Significantly, those deaths are all very reminiscent of the work that goes on in slaughterhouses. Meat hooks and freezers are obvious allusions to the Sawyer family business, but the hammers might require a bit of explanation. Before the five main characters pick up the hitchhiker, Franklin gives his friends a miniature lesson in the methods slaughterhouses use to kill their livestock, and he explains that they currently use guns that shoot retractable bolts into the animals’ heads.

Leatherface killing a man

However, before those machines were invented, slaughterhouse workers would simply bash the animals on the head with a hammer, and Franklin even tells his companions a few grisly details about this older method. He explains that the animals wouldn’t always die on the first hit. Instead, a lot of them simply started “squealing and freaking out,” so the workers would have to hit them multiple times to finally finish them off.

And when we view Leatherface’s use of a hammer in that light, it makes perfect sense. He kills Jerry and Kirk in the same way older slaughterhouse workers used to kill animals, and Kirk’s death in particular echoes Franklin’s words pretty clearly. It takes Leatherface multiple hits to finally kill the poor guy, and on the first blow, Kirk just falls to the ground squealing and seizing uncontrollably.

Human Dignity in The Texas Chain Saw Massacre

So not only do the Sawyers talk about their excessive love for slaughterhouse work, but the deaths in The Texas Chain Saw Massacre are also unmistakable allusions to the way that work is carried out. This combination creates a clear parallel between Leatherface’s victims and the animals we kill and eat every day, and that parallel shows us exactly why the Sawyers are so heinous.

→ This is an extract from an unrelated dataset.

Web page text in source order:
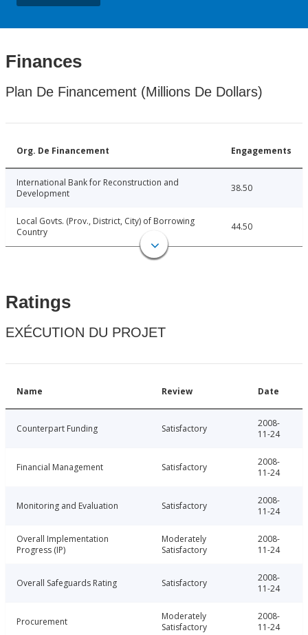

It’s not just that they kill people. It’s not even just that they kill people and then eat them. Leatherface and his family are such revolting villains because they treat people like animals, and in a somewhat paradoxical way, this disturbing form of dehumanization highlights an important truth about human dignity–namely, that if it’s wrong to treat people this way, then our value and worth must exceed that of any animal. We must have a unique dignity simply by virtue of being human, so each and every one of us, regardless of our gender, ability level, race, sexual orientation, age, or any other quality we may (or may not) possess, deserves to be loved and respected.